■ WORK TO BE COMPLETED
Quote every line of the data below as it stands, omitting pictures.

■ SUPPLIED DATA
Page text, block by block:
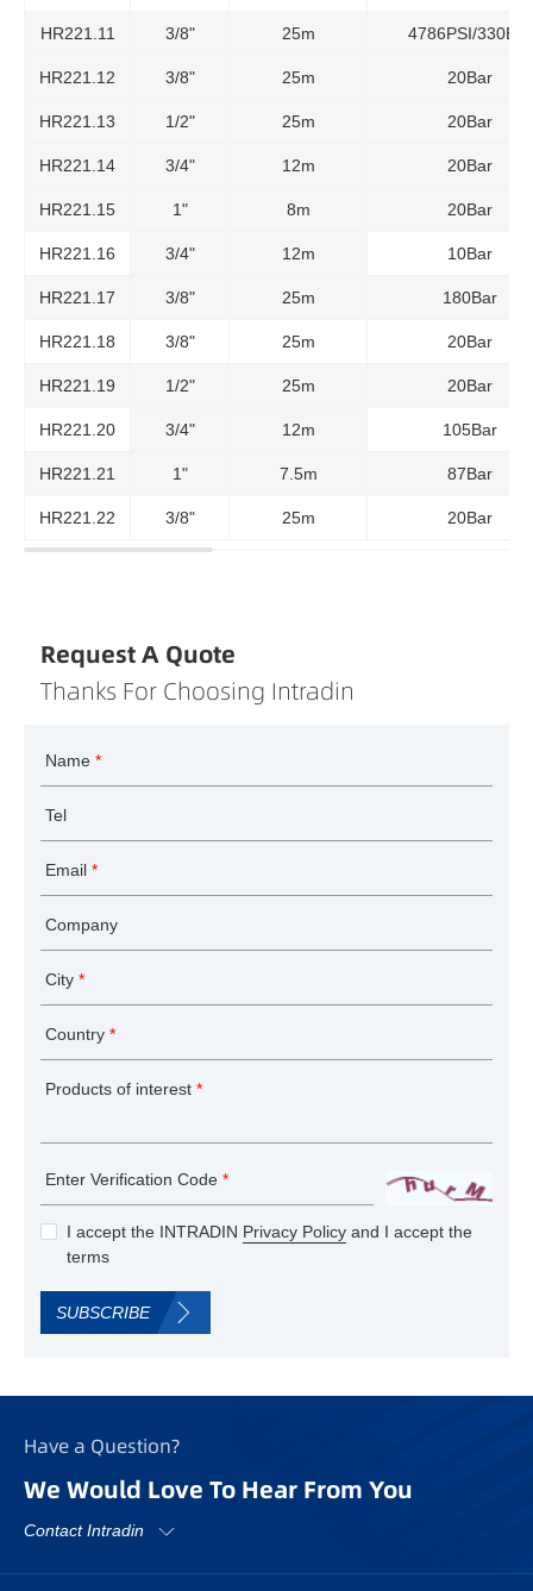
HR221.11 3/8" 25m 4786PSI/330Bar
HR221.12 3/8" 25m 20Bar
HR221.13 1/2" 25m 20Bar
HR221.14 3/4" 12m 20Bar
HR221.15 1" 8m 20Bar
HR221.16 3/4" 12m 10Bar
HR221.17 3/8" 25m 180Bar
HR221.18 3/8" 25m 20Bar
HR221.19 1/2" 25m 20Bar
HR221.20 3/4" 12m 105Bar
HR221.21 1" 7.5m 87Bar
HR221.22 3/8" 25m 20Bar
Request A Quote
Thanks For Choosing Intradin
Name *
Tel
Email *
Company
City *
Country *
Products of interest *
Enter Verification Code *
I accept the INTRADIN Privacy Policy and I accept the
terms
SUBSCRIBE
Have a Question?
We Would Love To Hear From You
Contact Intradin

■ RESPONSE BELOW
Page text, block by block:
HR221.11 3/8" 25m 4786PSI/330Bar
HR221.12 3/8" 25m 20Bar
HR221.13 1/2" 25m 20Bar
HR221.14 3/4" 12m 20Bar
HR221.15 1" 8m 20Bar
HR221.16 3/4" 12m 10Bar
HR221.17 3/8" 25m 180Bar
HR221.18 3/8" 25m 20Bar
HR221.19 1/2" 25m 20Bar
HR221.20 3/4" 12m 105Bar
HR221.21 1" 7.5m 87Bar
HR221.22 3/8" 25m 20Bar
Request A Quote
Thanks For Choosing Intradin
Name *
Tel
Email *
Company
City *
Country *
Products of interest *
Enter Verification Code *
I accept the INTRADIN Privacy Policy and I accept the
terms
SUBSCRIBE
Have a Question?
We Would Love To Hear From You
Contact Intradin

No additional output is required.